I’m not necessarily new to Julia but new to parallel processing and writing fast code. I am trying to optimize this piece of code:
BLAS.set_num_threads(16)
MAX_CONC = 4 # limit to 4 concurrent tasks
@sync begin
sem = Base.Semaphore(MAX_CONC)
for i in 1:length(clusters)
Base.acquire(sem) @spawn begin
try
for p in 1:2*N #loop over particles
for totSz in range(maximum([-p, -2 * N + p]), minimum([p + 1, 2 * N - p + 1]), step=2)
states = genBasisStates(N, p, totSz)# creates states
hubHam = HubbardMatrix(U, t, tPrime, N, clusters[i], states) #Hamiltonian matrix
eigenvalues, eigenvecs = eigen(hubHam)
end physics thermal averaging stuff
finally
Base.release(sem)
end
end
end
end
Basically I am looping over different cluster geometries creating their hamiltonian and getting the eigenvalues from the hamiltonian and doing some thermal averaging.
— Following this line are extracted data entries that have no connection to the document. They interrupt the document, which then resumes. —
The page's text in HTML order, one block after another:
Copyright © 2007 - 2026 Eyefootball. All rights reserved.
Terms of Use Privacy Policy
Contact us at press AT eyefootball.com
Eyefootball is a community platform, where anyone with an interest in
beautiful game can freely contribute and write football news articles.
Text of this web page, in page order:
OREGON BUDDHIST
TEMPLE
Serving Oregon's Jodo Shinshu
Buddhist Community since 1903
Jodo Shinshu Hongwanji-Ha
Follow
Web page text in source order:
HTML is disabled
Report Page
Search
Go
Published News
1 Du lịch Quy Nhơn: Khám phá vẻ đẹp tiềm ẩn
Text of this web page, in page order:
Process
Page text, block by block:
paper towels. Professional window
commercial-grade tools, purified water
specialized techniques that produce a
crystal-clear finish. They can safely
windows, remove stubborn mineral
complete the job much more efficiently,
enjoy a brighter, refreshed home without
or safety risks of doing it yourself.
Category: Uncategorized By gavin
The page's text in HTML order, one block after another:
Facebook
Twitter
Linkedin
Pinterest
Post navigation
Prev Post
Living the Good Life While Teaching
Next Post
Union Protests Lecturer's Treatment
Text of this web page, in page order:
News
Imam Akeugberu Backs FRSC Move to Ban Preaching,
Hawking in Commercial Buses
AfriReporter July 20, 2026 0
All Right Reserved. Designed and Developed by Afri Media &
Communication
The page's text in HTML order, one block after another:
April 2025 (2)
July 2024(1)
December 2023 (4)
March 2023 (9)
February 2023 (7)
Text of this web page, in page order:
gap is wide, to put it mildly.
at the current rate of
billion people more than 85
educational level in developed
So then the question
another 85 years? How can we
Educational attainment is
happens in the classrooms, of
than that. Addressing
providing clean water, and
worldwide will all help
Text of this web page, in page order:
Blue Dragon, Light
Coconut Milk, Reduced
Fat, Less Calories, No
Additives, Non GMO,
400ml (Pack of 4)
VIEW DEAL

What I am confused the most is how many threads the eigenfunction will use. For example if I set it to 16 will it use at maximum at a time 16 or with each call of eigenfunction will it use 16? When I looked at how many cores are running the highest that I saw running was 19. This might also not be the best way of doing parallel calculations but is what I got to work.
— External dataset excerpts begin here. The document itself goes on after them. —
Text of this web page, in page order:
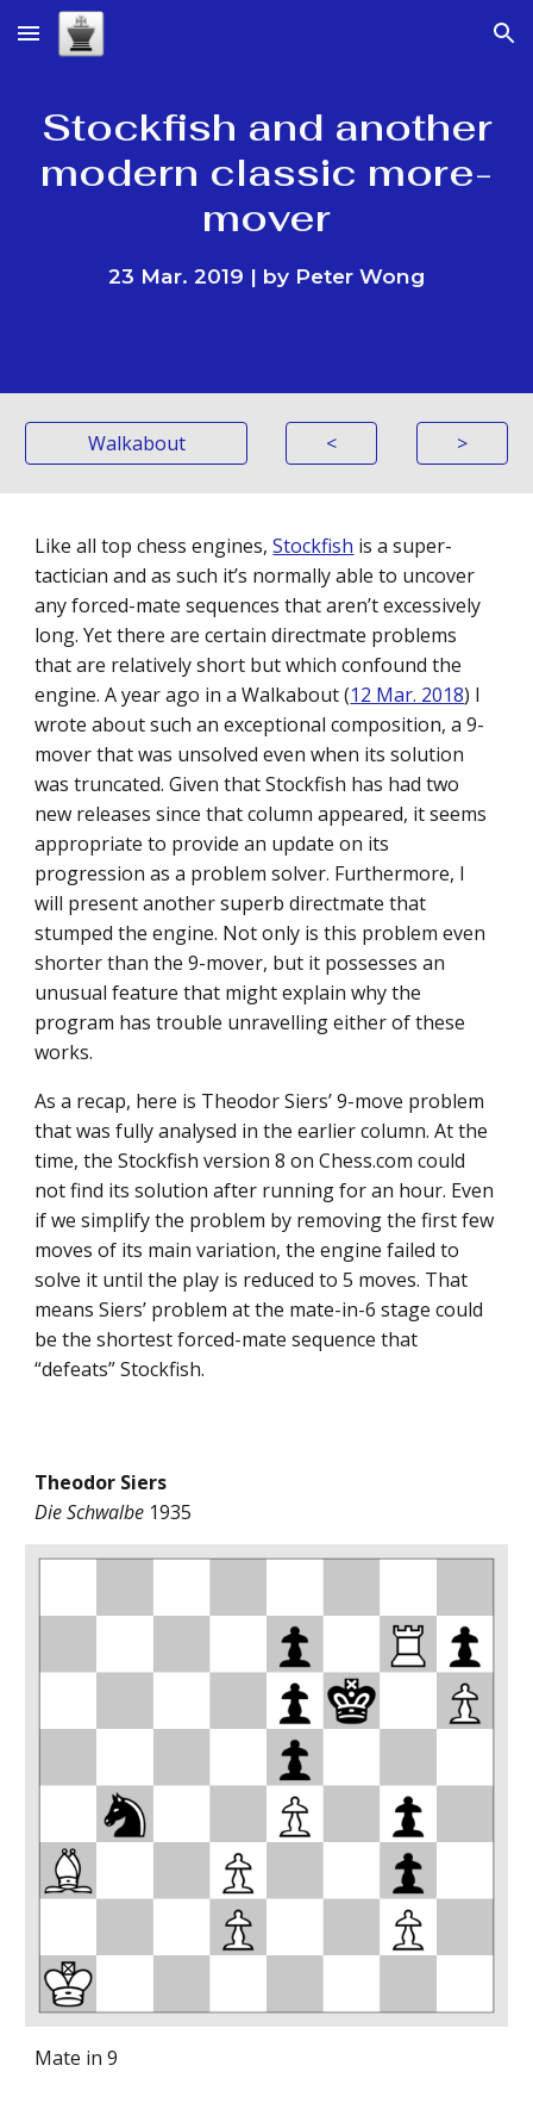
Skip to main content Skip to navigation
Stockfish and another
modern classic more-
mover
23 Mar. 2019 | by Peter Wong
Walkabout < >
Like all top chess engines,Stockfish is a super-
tactician and as such it’s normally able to uncover
any forced-mate sequences that aren’t excessively
long. Yet there are certain directmate problems
that are relatively short but which confound the
engine. A year ago in a Walkabout (12 Mar. 2018) I
wrote about such an exceptional composition, a 9-
mover that was unsolved even when its solution
was truncated. Given that Stockfish has had two
new releases since that column appeared, it seems
appropriate to provide an update on its
progression as a problem solver. Furthermore, I
will present another superb directmate that
stumped the engine. Not only is this problem even
shorter than the 9-mover, but it possesses an
unusual feature that might explain why the
program has trouble unravelling either of these
works.
As a recap, here is Theodor Siers’ 9-move problem
that was fully analysed in the earlier column. At the
time, the Stockfish version 8 on Chess.com could
not find its solution after running for an hour. Even
if we simplify the problem by removing the first few
moves of its main variation, the engine failed to
solve it until the play is reduced to 5 moves. That
means Siers’ problem at the mate-in-6 stage could
be the shortest forced-mate sequence that
“defeats” Stockfish.
Theodor Siers
Die Schwalbe 1935
Mate in 9
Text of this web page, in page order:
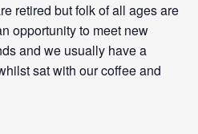
retired but folk of all ages are
opportunity to meet new
and we usually have a
sat with our coffee and
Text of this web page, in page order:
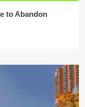
to Abandon
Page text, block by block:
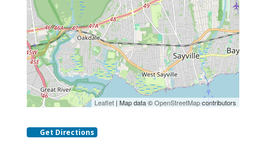
Leaflet | Map data ©OpenStreetMapcontributors
Get Directions
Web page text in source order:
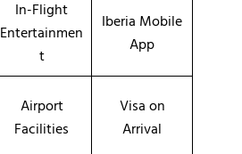
In-Flight
Entertainmen
t
Iberia Mobile
App
Airport
Facilities
Visa on
Arrival

Another thing that I am not super sure how it works is how many cores I should be using. The HPC that I am using has 32 cores per node so should I try to use all 32 at the same time or leave a few unused? Any tips are welcome!
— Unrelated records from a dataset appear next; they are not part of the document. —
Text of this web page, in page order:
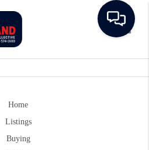
Home
Listings
Buying
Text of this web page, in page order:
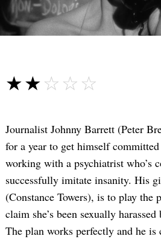
☆☆☆☆☆
★★★★★
Journalist Johnny Barrett (Peter
for a year to get himself
working with a psychiatrist who’s
successfully imitate insanity. His
(Constance Towers), is to play the
claim she’s been sexually
The plan works perfectly and he
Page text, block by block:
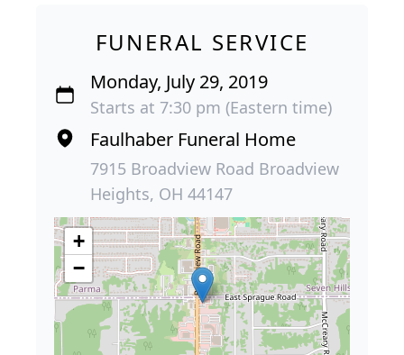
FUNERAL SERVICE
Monday, July 29, 2019
Starts at 7:30 pm (Eastern time)
Faulhaber Funeral Home
7915 Broadview Road Broadview
Heights, OH 44147
+
−
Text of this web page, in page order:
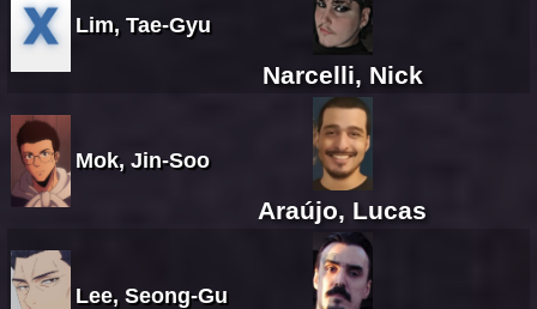
Lim, Tae-Gyu
Narcelli, Nick
Mok, Jin-Soo
Araújo, Lucas
Lee, Seong-Gu
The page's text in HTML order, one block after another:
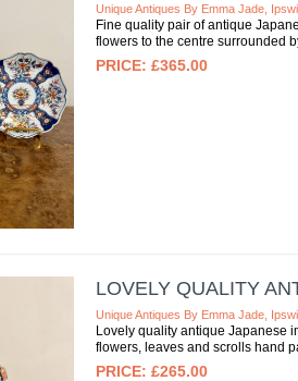
Unique Antiques By Emma Jade,
Fine quality pair of antique
flowers to the centre surrounded
£365.00
LOVELY QUALITY
Unique Antiques By Emma Jade,
Lovely quality antique Japanese
flowers, leaves and scrolls hand
£265.00
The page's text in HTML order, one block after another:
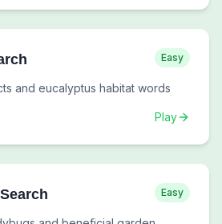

The BLAS library has its own thread pool independent of Julia’s. Unfortunately, this means that you can’t currently do multithreaded BLAS calls in parallel from multiple Julia tasks, as I understand it—it will effectively do a single BLAS call at a time.
It may be better to set the number of BLAS threads to 1 and do lots of serial BLAS calls in parallel.
BLAS threading has very strange interactions with Julia. This also depends on what BLAS you use, e.g. MKL.jl behaves differently than the default OpenBLAS. See here for a write-up
That being said: I did similar simulations. Here is my suggestion: if your total memory permits it, you’ll want to do what @stevengj suggested and use Julia’s threads while setting BLAS.set_num_threads(1). This has the lowest overheads and is also simple to code. If your Hamiltonians get too large and thus you can’t find enough of them into memory at once, then you’ll need to use Distributed.jl to spawn several Julia processes (workers) and have each of them use a couple of threads for BLAS such that the total number of BLAS threads matches the number of cores. This works because each worker has its own “instance” of BLAS and thus you are “parallelizing” it that way.
Alternatively, you can try to use MKL.jl and keep on using Julia threads (because MKL.jl spawns BLAS threads for each Julia thread, so you’ll end up with NxM threads when using N Julia threads and BLAS.set_num_threads(M)). However, I found that doesn’t work well in practice. Mostly, because the GC tends to block things a lot when there are long running external operations. So the worker process approach is more robust and also doesn’t depend on the specific behavior of a specific BLAS implementation.